If an entry includes an image, drop the image and copy the rest verbatim.

§ **Data records**
────
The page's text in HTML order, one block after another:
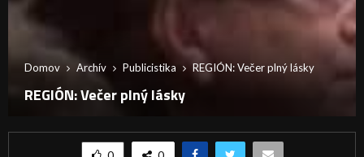
Domov Archív Publicistika REGIÓN: Večer plný lásky
REGIÓN: Večer plný lásky
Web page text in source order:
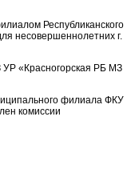
Республиканского
несовершеннолетних г.
УР «Красногорская РБ МЗ
филиала ФКУ
комиссии
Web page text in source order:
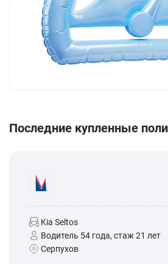
Последние купленные
Kia Seltos
Водитель 54 года, стаж 21 лет
Серпухов
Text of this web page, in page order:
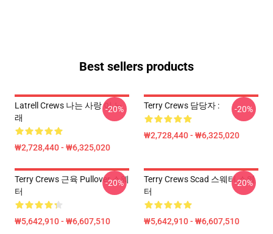
Best sellers products
Latrell Crews 나는 사랑 이 노
래
₩2,728,440 - ₩6,325,020
-20% Terry Crews 담당자 :
₩2,728,440 - ₩6,325,020
-20%
Terry Crews 근육 Pullover 스웨
터
₩5,642,910 - ₩6,607,510
-20%
Terry Crews Scad 스웨터 스웨
터
₩5,642,910 - ₩6,607,510
-20%
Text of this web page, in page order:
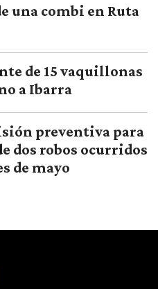
una combi en Ruta
de 15 vaquillonas
a Ibarra
preventiva para
dos robos ocurridos
de mayo
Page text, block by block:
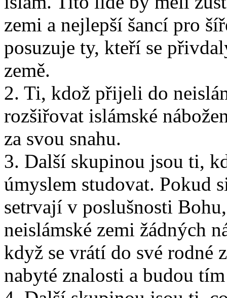
zemi a nejlepší šancí pro
posuzuje ty, kteří se
země.
2. Ti, kdož přijeli do
rozšiřovat islámské
za svou snahu.
3. Další skupinou jsou ti,
úmyslem studovat. Pokud
setrvají v poslušnosti
neislámské zemi žádných
když se vrátí do své rodné
nabyté znalosti a budou
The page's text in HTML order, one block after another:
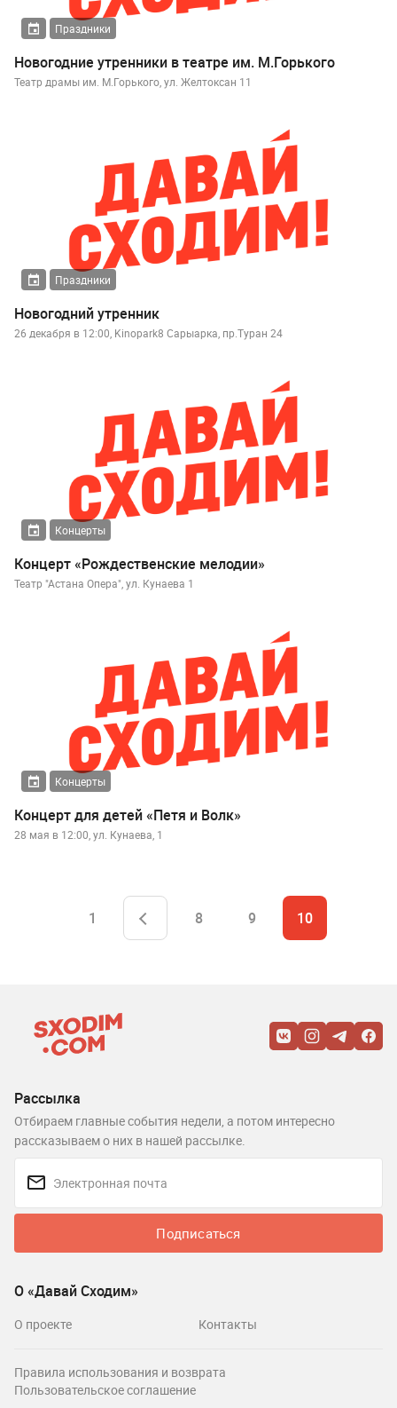
Праздники
Новогодние утренники в театре им. М.Горького
Театр драмы им. М.Горького, ул. Желтоксан 11
Праздники
Новогодний утренник
26 декабря в 12:00, Kinopark8 Сарыарка, пр.Туран 24
Концерты
Концерт «Рождественские мелодии»
Театр "Астана Опера", ул. Кунаева 1
Концерты
Концерт для детей «Петя и Волк»
28 мая в 12:00, ул. Кунаева, 1
1 8 9 10
Рассылка
Отбираем главные события недели, а потом интересно
рассказываем о них в нашей рассылке.
Подписаться
О «Давай Сходим»
О проекте Контакты
Правила использования и возврата
Пользовательское соглашение
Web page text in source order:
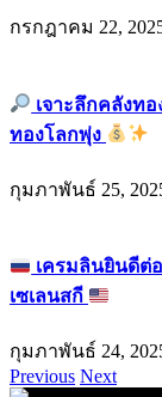
กรกฎาคม 22,
เจาะลึกคลังท
ทองโลกพุ่ง
กุมภาพันธ์ 25,
เครมลินยินดีต่
เซเลนสกี
กุมภาพันธ์ 24,
Previous Next
────
§ **Output of the exercise**
The page's text in HTML order, one block after another:
Domov Archív Publicistika REGIÓN: Večer plný lásky
REGIÓN: Večer plný lásky
Web page text in source order:
Республиканского
несовершеннолетних г.
УР «Красногорская РБ МЗ
филиала ФКУ
комиссии
Web page text in source order:
Последние купленные
Kia Seltos
Водитель 54 года, стаж 21 лет
Серпухов
Text of this web page, in page order:
Best sellers products
Latrell Crews 나는 사랑 이 노
래
₩2,728,440 - ₩6,325,020
-20% Terry Crews 담당자 :
₩2,728,440 - ₩6,325,020
-20%
Terry Crews 근육 Pullover 스웨
터
₩5,642,910 - ₩6,607,510
-20%
Terry Crews Scad 스웨터 스웨
터
₩5,642,910 - ₩6,607,510
-20%
Text of this web page, in page order:
una combi en Ruta
de 15 vaquillonas
a Ibarra
preventiva para
dos robos ocurridos
de mayo
Page text, block by block:
zemi a nejlepší šancí pro
posuzuje ty, kteří se
země.
2. Ti, kdož přijeli do
rozšiřovat islámské
za svou snahu.
3. Další skupinou jsou ti,
úmyslem studovat. Pokud
setrvají v poslušnosti
neislámské zemi žádných
když se vrátí do své rodné
nabyté znalosti a budou
The page's text in HTML order, one block after another:
Праздники
Новогодние утренники в театре им. М.Горького
Театр драмы им. М.Горького, ул. Желтоксан 11
Праздники
Новогодний утренник
26 декабря в 12:00, Kinopark8 Сарыарка, пр.Туран 24
Концерты
Концерт «Рождественские мелодии»
Театр "Астана Опера", ул. Кунаева 1
Концерты
Концерт для детей «Петя и Волк»
28 мая в 12:00, ул. Кунаева, 1
1 8 9 10
Рассылка
Отбираем главные события недели, а потом интересно
рассказываем о них в нашей рассылке.
Подписаться
О «Давай Сходим»
О проекте Контакты
Правила использования и возврата
Пользовательское соглашение
Web page text in source order:
กรกฎาคม 22,
เจาะลึกคลังท
ทองโลกพุ่ง
กุมภาพันธ์ 25,
เครมลินยินดีต่
เซเลนสกี
กุมภาพันธ์ 24,
Previous Next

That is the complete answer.